Thousands of planning applications across London are sitting on top of stale, duplicated, or mismatched property images — and the decisions about how to fix that are coming to a head this autumn. The problem, long dismissed as a bureaucratic backwater, is now drawing scrutiny from City Hall and borough planning departments alike as digital overhauls mandated under the Levelling-up and Regeneration Act 2023 force local authorities to modernise their public-facing records.
The timing matters because Labour's planning reform agenda has put unprecedented pressure on councils to process applications faster and more transparently. When an online planning portal displays the wrong elevation photo — a common occurrence where a submitted image is duplicated across multiple applications — objectors and decision-makers are working from fiction. In a high-density borough like Tower Hamlets, where dozens of applications move through the system each week, a single misattributed image can compromise a consultation and, ultimately, a decision notice.
Where the Pressure Is Sharpest
Two locations illustrate the stakes clearly. The London Legacy Development Corporation, which oversees planning across the Queen Elizabeth Olympic Park area in Stratford, uses a shared portal infrastructure that boroughs cannot unilaterally amend. Duplicate images lodged during high-volume application windows — particularly around the 2024 surge in build-to-rent submissions — have remained visible in the public record months after the relevant decisions were issued. Separately, the London Borough of Southwark, which processed more than 3,400 planning decisions in the 2024–25 financial year according to its published performance data, has acknowledged backlogs in its document management system through its planning committee minutes.
The Greater London Authority is also invested. Sadiq Khan's planning team at City Hall holds strategic oversight for major developments — those above 150 units, or above certain height thresholds — and relies on accurate visual documentation when reviewing schemes referred up from boroughs. Where duplicate images obscure a proposed building's actual massing or street-level impact, the referral process risks being built on incomplete information.

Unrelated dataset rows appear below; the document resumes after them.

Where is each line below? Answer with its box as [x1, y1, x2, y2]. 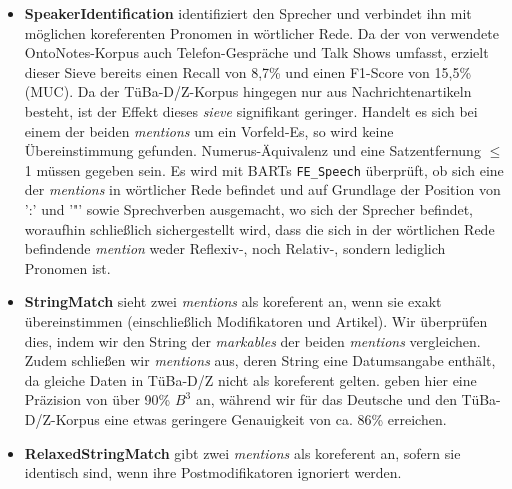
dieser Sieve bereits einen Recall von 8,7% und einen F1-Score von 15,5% [24, 61, 472, 82]
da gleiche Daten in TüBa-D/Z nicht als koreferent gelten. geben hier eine [24, 369, 477, 390]
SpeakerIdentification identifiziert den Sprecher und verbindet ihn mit [24, 3, 472, 23]
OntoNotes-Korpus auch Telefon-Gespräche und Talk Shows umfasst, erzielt [24, 42, 489, 63]
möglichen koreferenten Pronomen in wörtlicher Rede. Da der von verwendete [24, 22, 499, 43]
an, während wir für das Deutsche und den [195, 389, 457, 410]
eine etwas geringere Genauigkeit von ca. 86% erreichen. [104, 408, 447, 429]
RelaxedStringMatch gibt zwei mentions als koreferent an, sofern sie [24, 442, 461, 463]
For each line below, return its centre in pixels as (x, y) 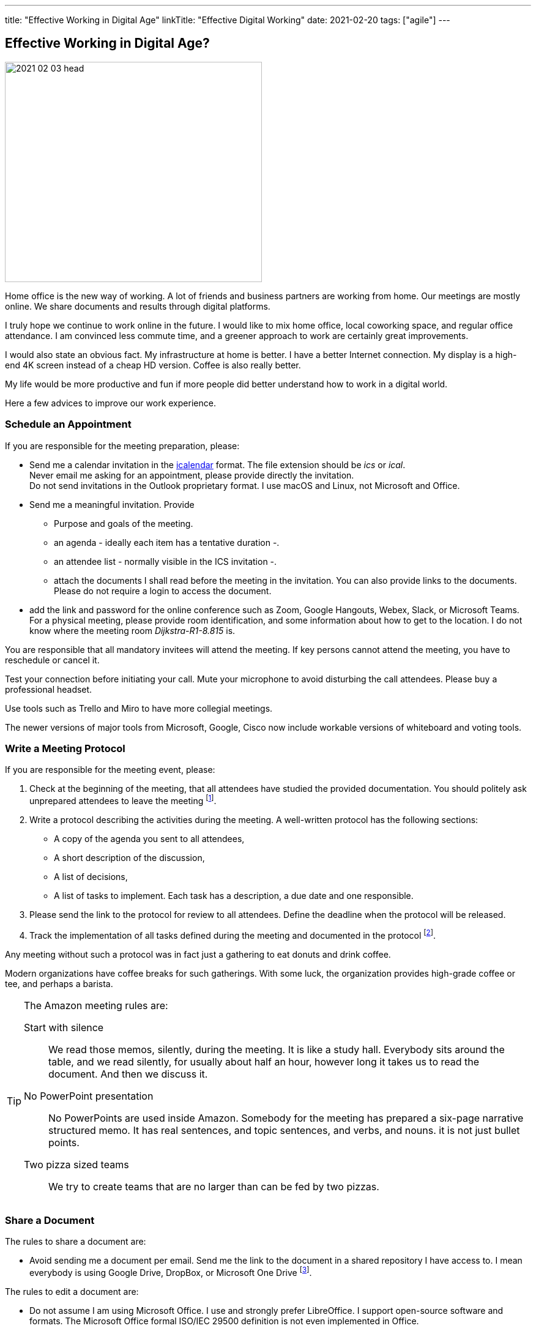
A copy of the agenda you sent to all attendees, (149, 839)
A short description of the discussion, (129, 858)
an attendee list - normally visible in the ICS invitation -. (166, 561)
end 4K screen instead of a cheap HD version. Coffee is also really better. (153, 365)
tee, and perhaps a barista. (59, 983)
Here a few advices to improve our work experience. (110, 403)
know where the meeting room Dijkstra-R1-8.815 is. (132, 630)
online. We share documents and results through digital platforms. (138, 306)
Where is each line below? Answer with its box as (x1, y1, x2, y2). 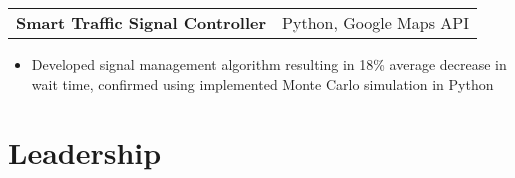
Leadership (8, 132, 162, 173)
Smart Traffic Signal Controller (16, 11, 267, 34)
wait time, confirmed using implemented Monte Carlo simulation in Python (31, 73, 494, 94)
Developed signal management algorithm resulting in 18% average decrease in (31, 54, 507, 74)
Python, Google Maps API (282, 11, 469, 34)

The practical mechanism for replacement is straightforward but politically awkward. Under the Town and Country Planning (Development Management Procedure) Order 2015, applicants can submit superseding documents, and councils can update public portals accordingly. What councils cannot easily do is compel applicants to submit corrected images retrospectively — particularly on applications that are already determined. That gap is where the real decision lies.
What Happens Next
Three decisions will shape how this resolves over the next six to twelve months. First, the Planning and Infrastructure Bill, currently progressing through Parliament, includes provisions for standardised digital submission requirements. If those provisions survive committee scrutiny intact, local authorities would gain clearer grounds to reject or flag applications with non-compliant image files before they enter the public record — preventing the duplication problem at source rather than chasing it afterwards.
Second, the Planning Portal — the national system through which roughly 98 per cent of English planning applications are submitted electronically, according to its own published figures — is undergoing a technical refresh. Its roadmap, published in early 2026, sets a target of later this year for improved file-validation tools that would flag suspected duplicate attachments at the point of upload. Whether that timeline holds is uncertain, but boroughs from Hackney to Hammersmith and Fulham have been told to align their local portal configurations with the new standards by the fourth quarter of 2026.

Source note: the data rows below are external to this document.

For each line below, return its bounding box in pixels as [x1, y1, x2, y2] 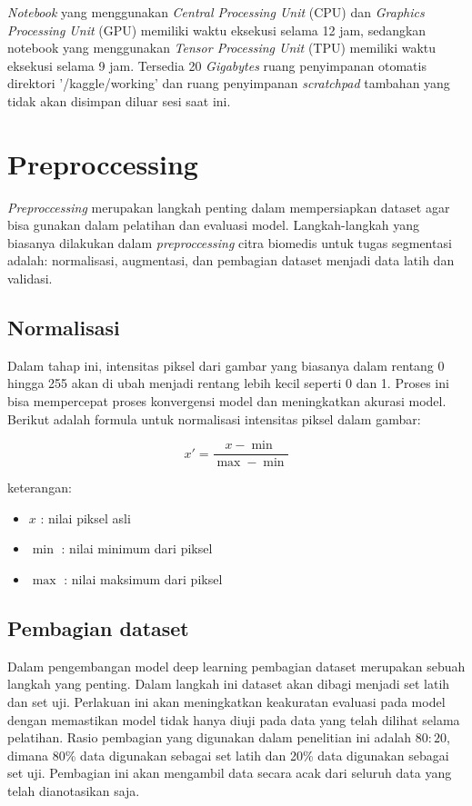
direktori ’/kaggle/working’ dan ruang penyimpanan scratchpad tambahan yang [7, 74, 450, 93]
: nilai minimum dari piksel [61, 539, 213, 558]
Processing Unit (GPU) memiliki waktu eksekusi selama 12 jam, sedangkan [7, 20, 427, 39]
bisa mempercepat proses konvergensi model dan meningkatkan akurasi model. [7, 392, 447, 411]
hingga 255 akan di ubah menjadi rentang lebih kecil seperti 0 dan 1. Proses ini [7, 373, 449, 393]
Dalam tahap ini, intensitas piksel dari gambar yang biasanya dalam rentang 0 [7, 355, 445, 374]
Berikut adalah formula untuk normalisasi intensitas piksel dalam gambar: [7, 409, 421, 428]
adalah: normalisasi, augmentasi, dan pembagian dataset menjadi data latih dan [7, 251, 455, 270]
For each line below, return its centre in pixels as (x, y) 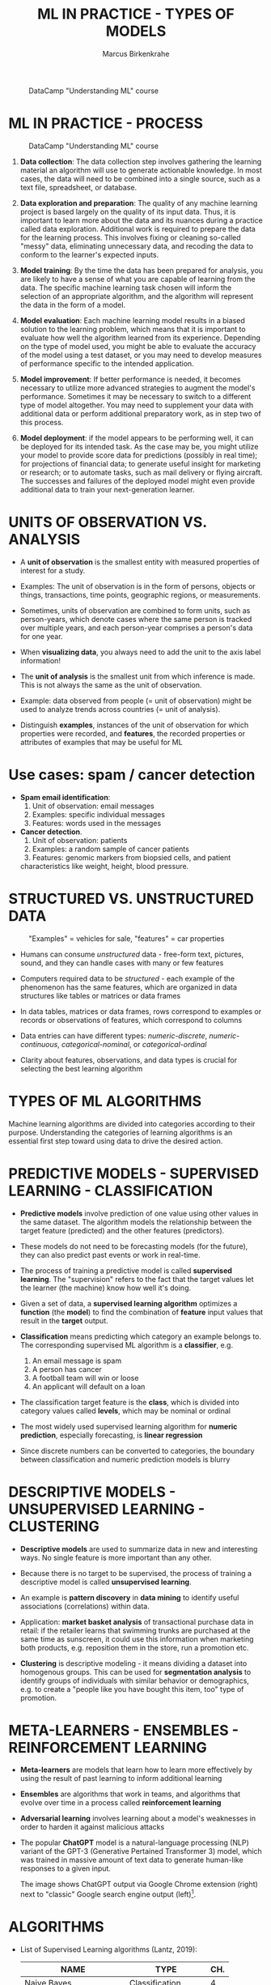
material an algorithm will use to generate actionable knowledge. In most (141, 170)
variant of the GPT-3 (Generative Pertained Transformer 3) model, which (141, 1851)
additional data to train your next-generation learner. (108, 489)
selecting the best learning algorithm (81, 1068)
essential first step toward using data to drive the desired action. (116, 1141)
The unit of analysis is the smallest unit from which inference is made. (138, 676)
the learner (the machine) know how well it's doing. (106, 1288)
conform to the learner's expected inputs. (89, 254)
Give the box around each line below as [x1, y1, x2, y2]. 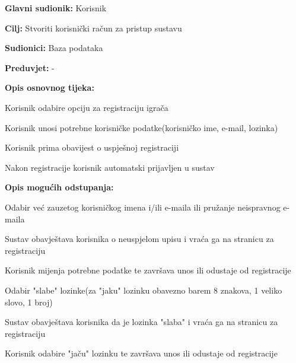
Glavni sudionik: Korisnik [5, 2, 107, 14]
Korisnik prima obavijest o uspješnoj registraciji [5, 141, 179, 154]
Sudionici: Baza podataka [5, 42, 103, 54]
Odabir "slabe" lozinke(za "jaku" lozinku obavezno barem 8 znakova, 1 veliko [5, 284, 282, 296]
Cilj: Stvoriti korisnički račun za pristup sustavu [5, 21, 182, 34]
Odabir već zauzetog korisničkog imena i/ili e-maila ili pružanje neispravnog [5, 200, 281, 213]
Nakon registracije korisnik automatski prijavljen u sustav [5, 161, 215, 173]
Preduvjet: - [5, 61, 55, 74]
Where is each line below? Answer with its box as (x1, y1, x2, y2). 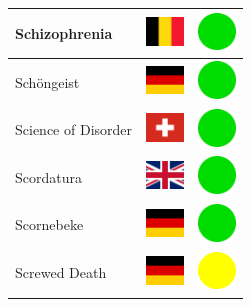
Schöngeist (15, 71, 80, 92)
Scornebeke (15, 214, 84, 235)
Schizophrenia (15, 22, 113, 43)
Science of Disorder (15, 119, 133, 140)
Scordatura (15, 166, 82, 187)
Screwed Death (15, 262, 107, 283)

Third, and most immediately, individual applicants and their architects face a choice. Correcting the record on a live or recently determined application requires a formal amendment submission and, in some cases, re-notification of neighbours on Coldharbour Lane in Lambeth or Bermondsey Street in Southwark — adding weeks and cost. Many agents are waiting to see whether the Planning Portal's new validation tools will automate the fix. That wait-and-see posture may itself become a problem if it persists into the autumn application season, when submission volumes historically spike.

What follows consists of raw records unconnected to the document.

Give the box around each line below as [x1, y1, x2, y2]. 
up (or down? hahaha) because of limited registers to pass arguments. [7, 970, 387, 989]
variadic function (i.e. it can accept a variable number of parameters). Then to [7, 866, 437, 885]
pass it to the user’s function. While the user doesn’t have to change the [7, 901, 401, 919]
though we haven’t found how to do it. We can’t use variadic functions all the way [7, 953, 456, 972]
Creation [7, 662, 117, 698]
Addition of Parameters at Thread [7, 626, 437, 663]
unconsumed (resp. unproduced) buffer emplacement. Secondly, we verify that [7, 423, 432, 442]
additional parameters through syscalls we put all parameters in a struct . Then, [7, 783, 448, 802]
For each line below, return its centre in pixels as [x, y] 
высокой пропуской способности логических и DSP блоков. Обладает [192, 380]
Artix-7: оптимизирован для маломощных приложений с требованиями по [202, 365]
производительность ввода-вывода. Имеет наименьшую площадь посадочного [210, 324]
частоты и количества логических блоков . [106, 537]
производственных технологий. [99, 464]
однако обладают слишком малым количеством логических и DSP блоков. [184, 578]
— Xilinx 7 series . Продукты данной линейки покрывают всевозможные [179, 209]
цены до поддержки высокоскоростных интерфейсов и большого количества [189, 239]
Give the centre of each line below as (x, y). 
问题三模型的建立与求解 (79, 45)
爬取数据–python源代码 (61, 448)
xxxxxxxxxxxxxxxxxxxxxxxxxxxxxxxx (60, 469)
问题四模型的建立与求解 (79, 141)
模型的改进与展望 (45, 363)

For Londoners with a stake in a live planning decision — whether as applicant, objector, or neighbour — the practical advice is to cross-check any image attached to an application against the written description and address on the decision notice. Discrepancies can be reported directly to the relevant borough's planning department, which retains the power to request corrected documentation regardless of where the technical fix eventually lands.